Problem statement: What lines in this listing contain the string "packages"? Report each one by copying it.

Source records:
'''

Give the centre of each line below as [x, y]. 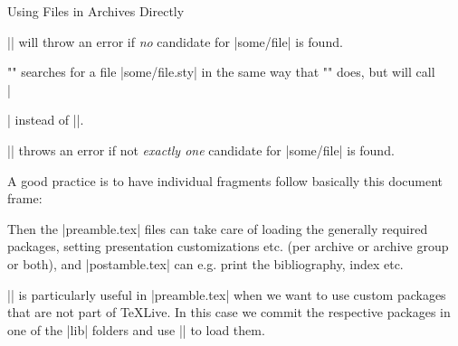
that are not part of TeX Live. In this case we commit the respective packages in [229, 312]
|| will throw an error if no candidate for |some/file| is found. [175, 41]
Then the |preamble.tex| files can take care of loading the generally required [218, 228]
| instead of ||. [46, 120]
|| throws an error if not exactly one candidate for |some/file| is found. [201, 150]
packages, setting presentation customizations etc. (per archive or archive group [228, 246]
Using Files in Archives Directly [96, 11]
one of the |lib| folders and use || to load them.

'''

Answer section:
that are not part of TeX Live. In this case we commit the respective packages in [229, 312]
packages, setting presentation customizations etc. (per archive or archive group [228, 246]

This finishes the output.